Advances in Stellar Astrophysics from Laboratory Spectroscopy

Abstract: Investigation of astrophysical plasmas, such as stellar atmospheres, require both knowledge of atomic structure and data. We present laboratory instruments, techniques and tools for acquisition of the data required to derive important atomic parameters such as, wavelengths, oscillator strengths and line profiles. In this thesis new atomic data for advancement of stellar atmosphere analysis are presented for the elements iridium, osmium, praseodymium and uranium. These measurements were recorded with the Fourier Transform spectrometer (FTS) in Lund. Utilizing the high resolving power of the FTS we have derived magnetic hyperfine structure constants, A-values, for the singly-ionized species of praseodymium. Combining A with f-values, generating a hyperfine line profile, we have investigated the solar photospheric abundance of praseodymium by means of a synthetic spectrum technique. We conclude the abundance value to be significantly lower than the current canonical value.
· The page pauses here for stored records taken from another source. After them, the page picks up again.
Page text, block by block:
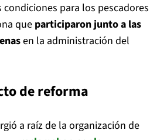
para los pescadores
que participaron junto a las
en la administración del
de reforma
a raíz de la organización de
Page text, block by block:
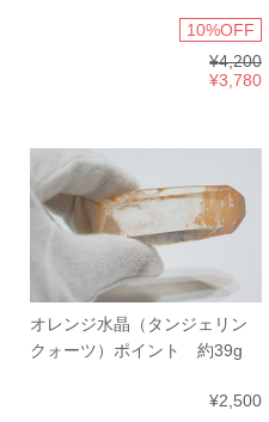
10%OFF
¥4,200
¥3,780
オレンジ水晶（タンジェリン
クォーツ）ポイント 約39g
¥2,500
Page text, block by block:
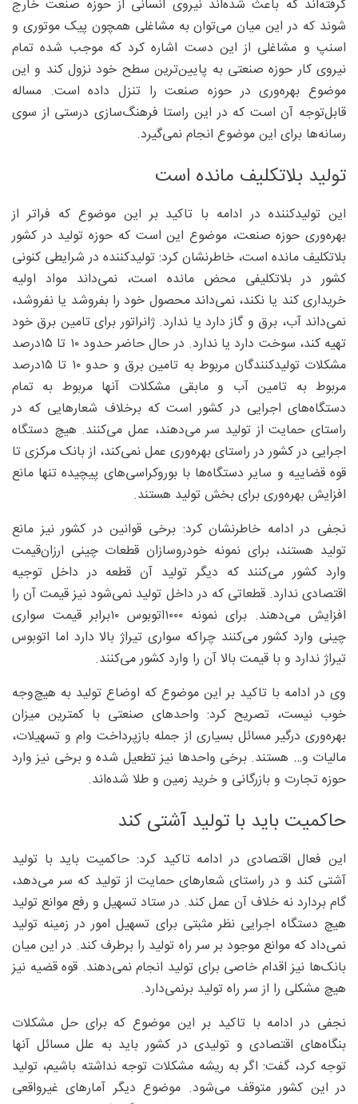
گرفته‌اند که باعث شده‌‌اند نیروی انسانی از حوزه صنعت خارج
شوند که در این میان می‌توان به مشاغلی همچون پیک موتوری و
اسنپ و مشاغلی از این دست اشاره کرد که موجب شده تمام
نیروی کار حوزه صنعتی به پایین‌ترین سطح خود نزول کند و این
موضوع بهره‌وری در حوزه صنعت را تنزل داده است. مساله
قابل‌توجه آن است که در این راستا فرهنگ‌سازی درستی از سوی
رسانه‌ها برای این موضوع انجام نمی‌گیرد.
تولید بلاتکلیف مانده است
این تولیدکننده در ادامه با تاکید بر این موضوع که فراتر از
بهره‌وری حوزه صنعت، موضوع این است که حوزه تولید در کشور
بلاتکلیف مانده است، خاطرنشان کرد:‌ تولیدکننده در شرایطی کنونی
کشور در بلاتکلیفی محض مانده است، نمی‌داند مواد اولیه
خریداری کند یا نکند، نمی‌داند محصول خود را بفروشد یا نفروشد،
نمی‌داند آب، برق و گاز دارد یا ندارد. ژانراتور برای تامین برق خود
تهیه کند، سوخت دارد یا ندارد. در حال حاضر حدود ۱۰ تا ۱۵‌درصد
مشکلات تولیدکنندگان مربوط به تامین برق و حدو ۱۰ تا ۱۵‌درصد
مربوط به تامین آب و مابقی مشکلات آنها مربوط به تمام
دستگاه‌های اجرایی در کشور است که برخلاف شعارهایی که در
راستای حمایت از تولید سر می‌دهند، عمل می‌کنند. هیچ دستگاه
اجرایی در کشور در راستای بهره‌وری عمل نمی‌کند، از بانک‌ مرکزی تا
قوه قضاییه و سایر دستگاه‌ها با بوروکراسی‌های پیچیده تنها مانع
افزایش بهره‌وری برای بخش تولید هستند.
نجفی در ادامه خاطرنشان کرد: برخی قوانین در کشور نیز مانع
تولید هستند، برای نمونه خودروسازان قطعات چینی ارزان‌قیمت
وارد کشور می‌کنند که دیگر تولید آن قطعه در داخل توجیه
اقتصادی ندارد. قطعاتی که در داخل تولید نمی‌شود نیز قیمت آن را
افزایش می‌دهند. برای نمونه‌ ۱۰۰۰اتوبوس ۱۰برابر قیمت سواری
چینی وارد کشور می‌کنند چراکه سواری تیراژ بالا دارد اما اتوبوس
تیراژ ندارد و با قیمت بالا آن را وارد کشور می‌کنند.
وی در ادامه با تاکید بر این موضوع که اوضاع تولید به هیچ‌وجه
خوب نیست، تصریح کرد:‌ واحدهای صنعتی با کمترین میزان
بهره‌وری درگیر مسائل بسیاری از جمله بازپرداخت وام و تسهیلات،
مالیات و… هستند. برخی واحدها نیز تطعیل شده‌ و برخی نیز وارد
حوزه تجارت و بازرگانی و خرید زمین و طلا شده‌‌اند.
حاکمیت باید با تولید آشتی کند
این فعال اقتصادی در ادامه تاکید کرد:‌ حاکمیت باید با تولید
آشتی کند و در راستای شعارهای حمایت از تولید که سر می‌دهد،
گام بردارد نه خلاف آن عمل کند. در ستاد تسهیل و رفع موانع تولید
هیچ دستگاه اجرایی نظر مثبتی برای تسهیل امور در زمینه تولید
نمی‌داد که موانع موجود بر سر راه تولید را برطرف کند. در این میان
بانک‌ها نیز اقدام خاصی برای تولید انجام نمی‌دهند. قوه قضیه نیز
هیچ مشکلی را از سر راه تولید برنمی‌دارد.
نجفی در ادامه با تاکید بر این موضوع که برای حل مشکلات
بنگاه‌های اقتصادی و تولیدی در کشور باید به علل مسائل آنها
توجه کرد، گفت: اگر به ریشه مشکلات توجه نداشته باشیم، تولید
در این کشور متوقف می‌شود. موضوع دیگر آمارهای غیرواقعی
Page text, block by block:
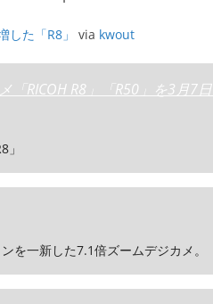
した「R8」 via kwout
RICOH R8」「R50」を3月7
を一新した7.1倍ズームデジカメ。
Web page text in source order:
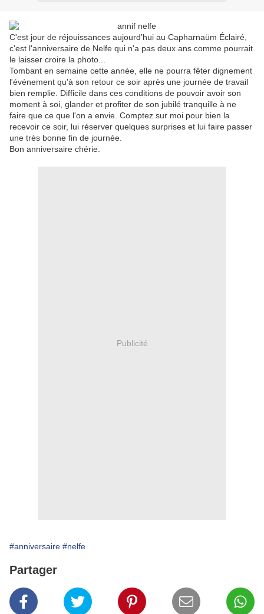
C'est jour de réjouissances aujourd'hui au Capharnaüm Éclairé,
c'est l'anniversaire de Nelfe qui n'a pas deux ans comme pourrait
le laisser croire la photo...
Tombant en semaine cette année, elle ne pourra fêter dignement
l'événement qu'à son retour ce soir après une journée de travail
bien remplie. Difficile dans ces conditions de pouvoir avoir son
moment à soi, glander et profiter de son jubilé tranquille à ne
faire que ce que l'on a envie. Comptez sur moi pour bien la
recevoir ce soir, lui réserver quelques surprises et lui faire passer
une très bonne fin de journée.
Bon anniversaire chérie.
Publicité
#anniversaire #nelfe
Partager
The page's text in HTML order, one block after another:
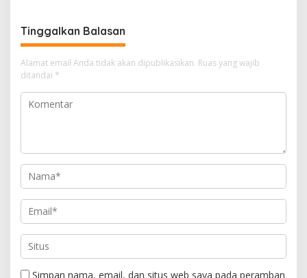
Tinggalkan Balasan
Alamat email Anda tidak akan dipublikasikan. Ruas yang wajib
ditandai *
Simpan nama, email, dan situs web saya pada peramban
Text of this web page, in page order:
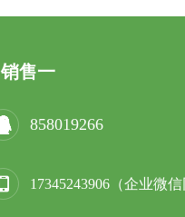
销售一
858019266
17345243906（企业微信
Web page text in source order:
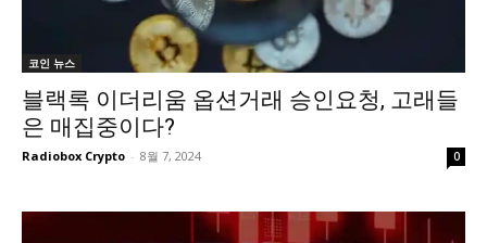
코인 뉴스
블랙록 이더리움 옵션거래 승인요청, 고래들
은 매집중이다?
Radiobox Crypto - 8월 7, 2024 0
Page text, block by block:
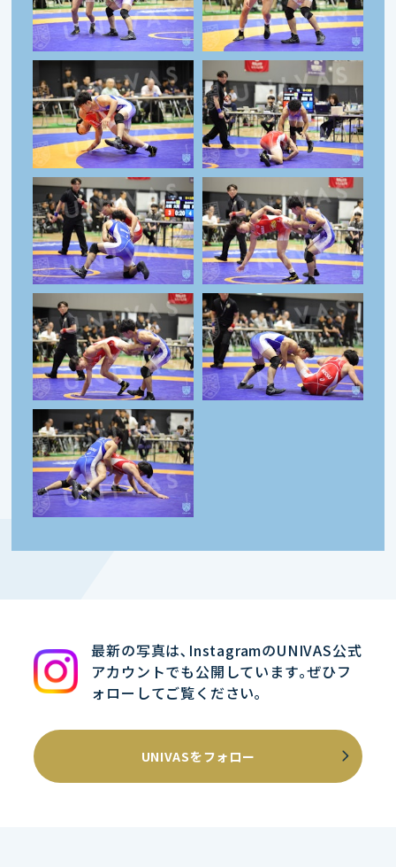
最新の写真は､InstagramのUNIVAS公式
アカウントでも公開しています｡ぜひフ
ォローしてご覧ください｡
UNIVASをフォロー
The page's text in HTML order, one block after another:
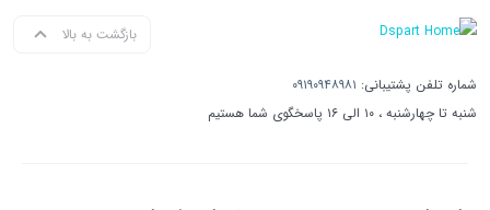
بازگشت به بالا
شماره تلفن پشتیبانی: ۰۹۱۹۰۹۴۸۹۸۱
شنبه تا چهارشنبه ، ۱۰ الی ۱۶ پاسخگوی شما هستیم
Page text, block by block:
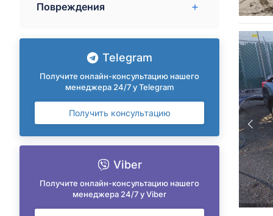
Повреждения
Telegram
Получите онлайн-консультацию нашего
менеджера 24/7 у Telegram
Получить консультацию
Viber
Получите онлайн-консультацию нашего
менеджера 24/7 у Viber
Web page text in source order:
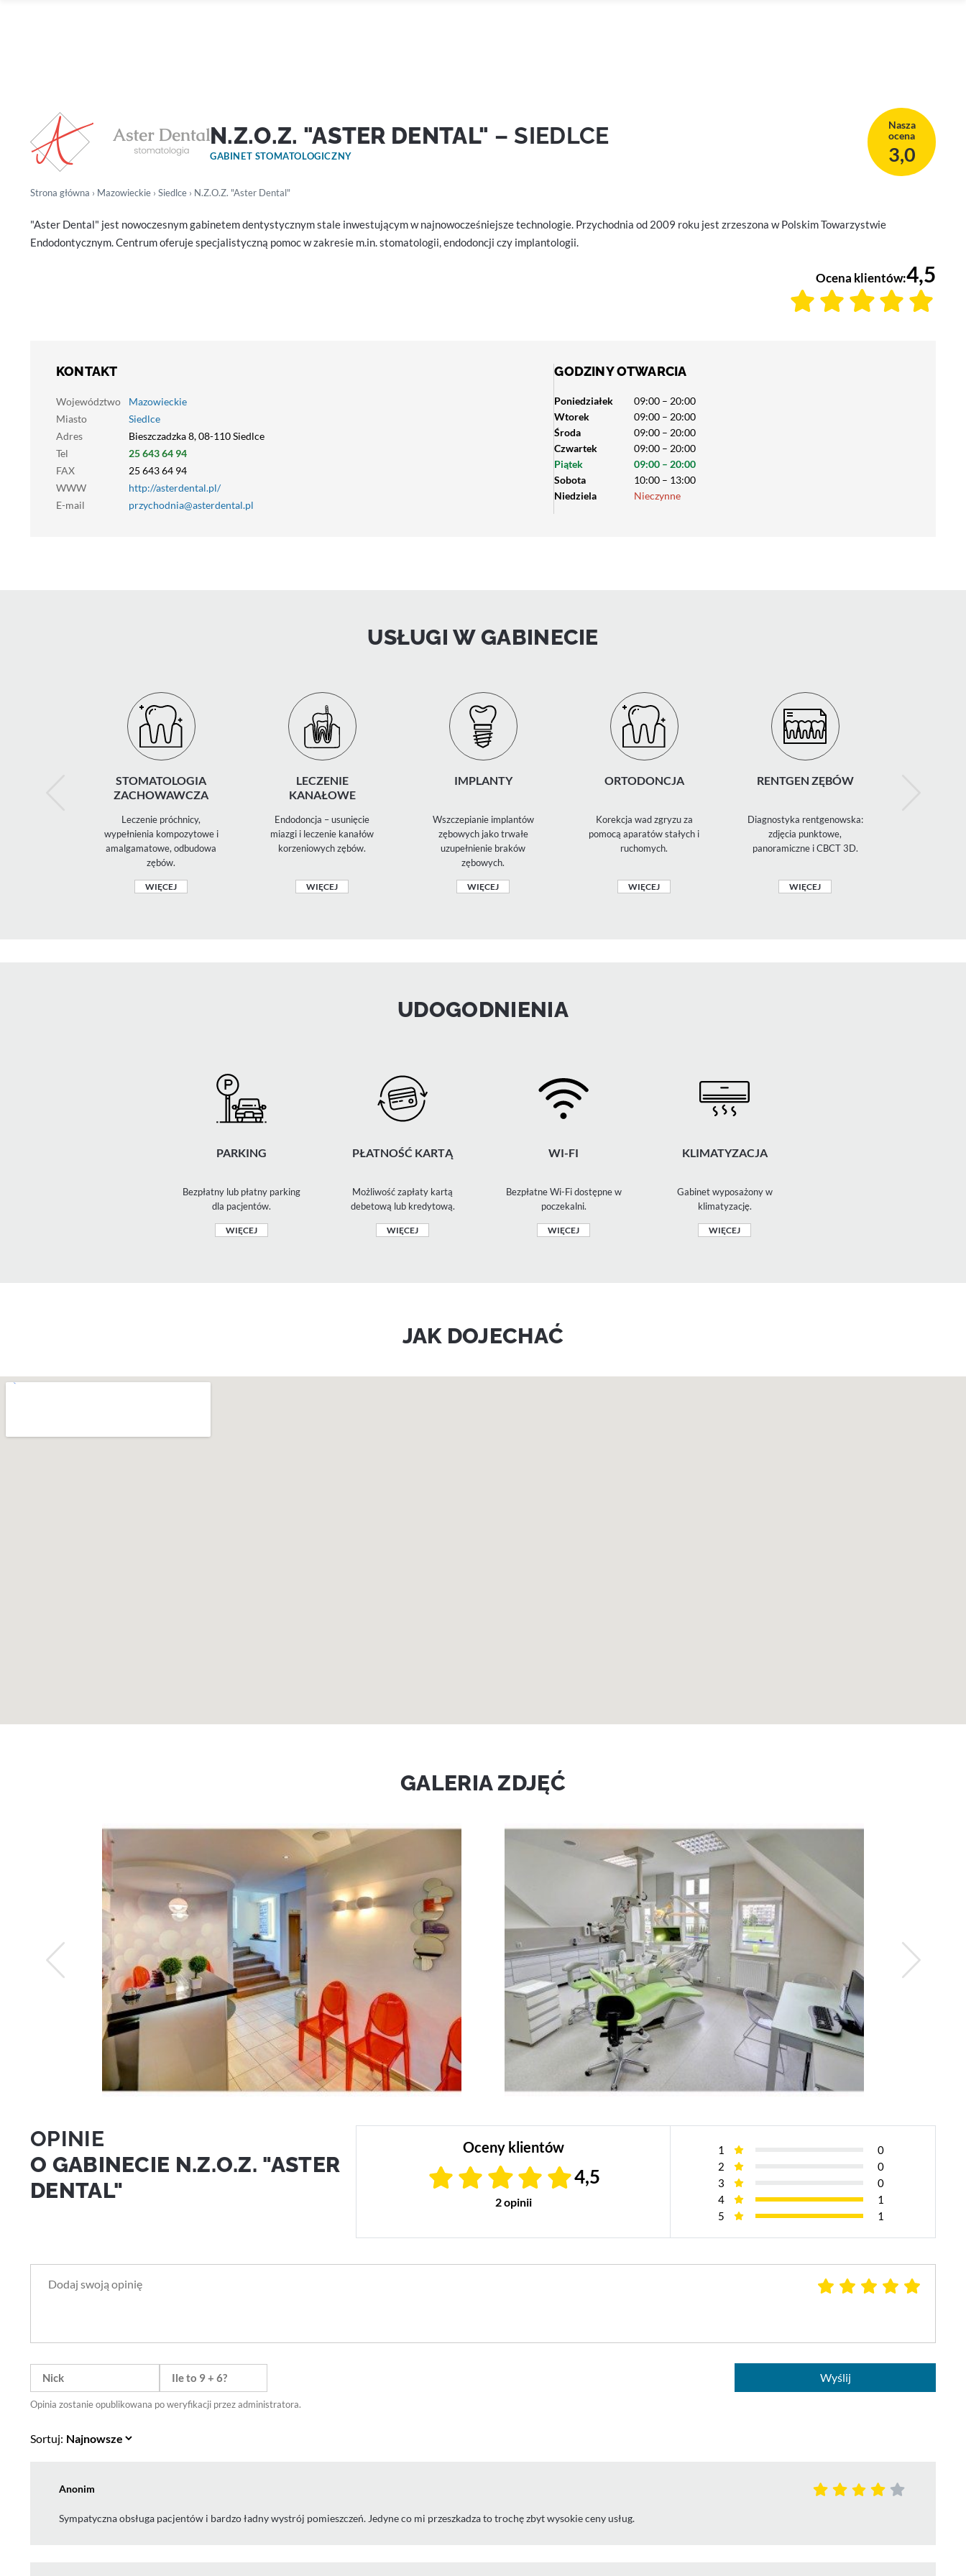
N.Z.O.Z. "ASTER DENTAL" – SIEDLCE
GABINET STOMATOLOGICZNY
Nasza
ocena
3,0
Strona główna › Mazowieckie › Siedlce › N.Z.O.Z. "Aster Dental"
"Aster Dental" jest nowoczesnym gabinetem dentystycznym stale inwestującym w najnowocześniejsze technologie. Przychodnia od 2009 roku jest zrzeszona w Polskim Towarzystwie
Endodontycznym. Centrum oferuje specjalistyczną pomoc w zakresie m.in. stomatologii, endodoncji czy implantologii.
Ocena klientów:4,5
KONTAKT
Województwo
Mazowieckie
Miasto
Siedlce
Adres
Bieszczadzka 8, 08-110 Siedlce
Tel
25 643 64 94
FAX
25 643 64 94
WWW
http://asterdental.pl/
E-mail
przychodnia@asterdental.pl
GODZINY OTWARCIA
Poniedziałek
09:00 – 20:00
Wtorek
09:00 – 20:00
Środa
09:00 – 20:00
Czwartek
09:00 – 20:00
Piątek
09:00 – 20:00
Sobota
10:00 – 13:00
Niedziela
Nieczynne
USŁUGI W GABINECIE
STOMATOLOGIA
ZACHOWAWCZA
Leczenie próchnicy,
wypełnienia kompozytowe i
amalgamatowe, odbudowa
zębów.
WIĘCEJ
LECZENIE
KANAŁOWE
Endodoncja – usunięcie
miazgi i leczenie kanałów
korzeniowych zębów.
WIĘCEJ
IMPLANTY
Wszczepianie implantów
zębowych jako trwałe
uzupełnienie braków
zębowych.
WIĘCEJ
ORTODONCJA
Korekcja wad zgryzu za
pomocą aparatów stałych i
ruchomych.
WIĘCEJ
RENTGEN ZĘBÓW
Diagnostyka rentgenowska:
zdjęcia punktowe,
panoramiczne i CBCT 3D.
WIĘCEJ
UDOGODNIENIA
PARKING
Bezpłatny lub płatny parking
dla pacjentów.
WIĘCEJ
PŁATNOŚĆ KARTĄ
Możliwość zapłaty kartą
debetową lub kredytową.
WIĘCEJ
WI-FI
Bezpłatne Wi-Fi dostępne w
poczekalni.
WIĘCEJ
KLIMATYZACJA
Gabinet wyposażony w
klimatyzację.
WIĘCEJ
JAK DOJECHAĆ
GALERIA ZDJĘĆ
OPINIE
O GABINECIE N.Z.O.Z. "ASTER
DENTAL"
Oceny klientów
4,5
2 opinii
1
0
2
0
3
0
4
1
5
1
Wyślij
Opinia zostanie opublikowana po weryfikacji przez administratora.
Sortuj:
Anonim
Sympatyczna obsługa pacjentów i bardzo ładny wystrój pomieszczeń. Jedyne co mi przeszkadza to trochę zbyt wysokie ceny usług.
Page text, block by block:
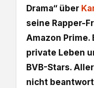
Drama“ über
seine Rapper-
Amazon Prime.
private Leben
BVB-Stars.
nicht
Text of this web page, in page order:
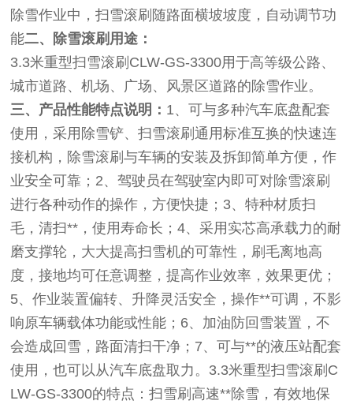
除雪作业中，扫雪滚刷随路面横坡坡度，自动调节功
能二、除雪滚刷用途：
3.3米重型扫雪滚刷CLW-GS-3300用于高等级公路、
城市道路、机场、广场、风景区道路的除雪作业。
三、产品性能特点说明： 1、可与多种汽车底盘配套
使用，采用除雪铲、扫雪滚刷通用标准互换的快速连
接机构，除雪滚刷与车辆的安装及拆卸简单方便，作
业安全可靠；2、驾驶员在驾驶室内即可对除雪滚刷
进行各种动作的操作，方便快捷；3、特种材质扫
毛，清扫**，使用寿命长；4、采用实芯高承载力的耐
磨支撑轮，大大提高扫雪机的可靠性，刷毛离地高
度，接地均可任意调整，提高作业效率，效果更优；
5、作业装置偏转、升降灵活安全，操作**可调，不影
响原车辆载体功能或性能；6、加油防回雪装置，不
会造成回雪，路面清扫干净；7、可与**的液压站配套
使用，也可以从汽车底盘取力。3.3米重型扫雪滚刷C
LW-GS-3300的特点：扫雪刷高速**除雪，有效地保
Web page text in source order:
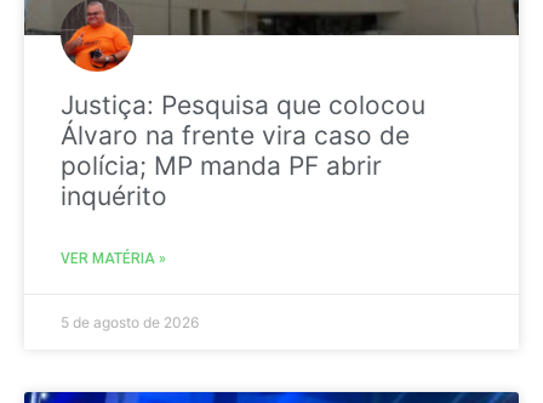
Justiça: Pesquisa que colocou
Álvaro na frente vira caso de
polícia; MP manda PF abrir
inquérito
VER MATÉRIA »
5 de agosto de 2026

We investigate the possibility of using Os I and Ir I as the stable reference elements for age determination of the halo-star CS 31082-001 by use of cosmochrometers. Presentation and usage of new oscillator strengths solve the apparent over abundance of osmium compared with iridium and conclude that they originate from the same r-process nucleosynthesis. Observations in the ultraviolet region by Hubble Space Telescope (HST) and Far Ultraviolet Spectroscopic Explorer (FUSE) have shown increased need for production of atomic data. We present atmospheric analyses for the stars Chi Lupi and 17 Comae A regarding elemental abundances in the UV region. The onset of the heavy 5d element peak for Chi Lupi is defined with the presented new f-values for Os II and Ir II. The nature of the advancement, common for each project, is the inclusion of newer and improved atomic data to meet the demands from astronomical observations. Interpretation of stellar spectra, based upon these inclusions, advance our understanding and put constraints on our models of stellar atmospheres.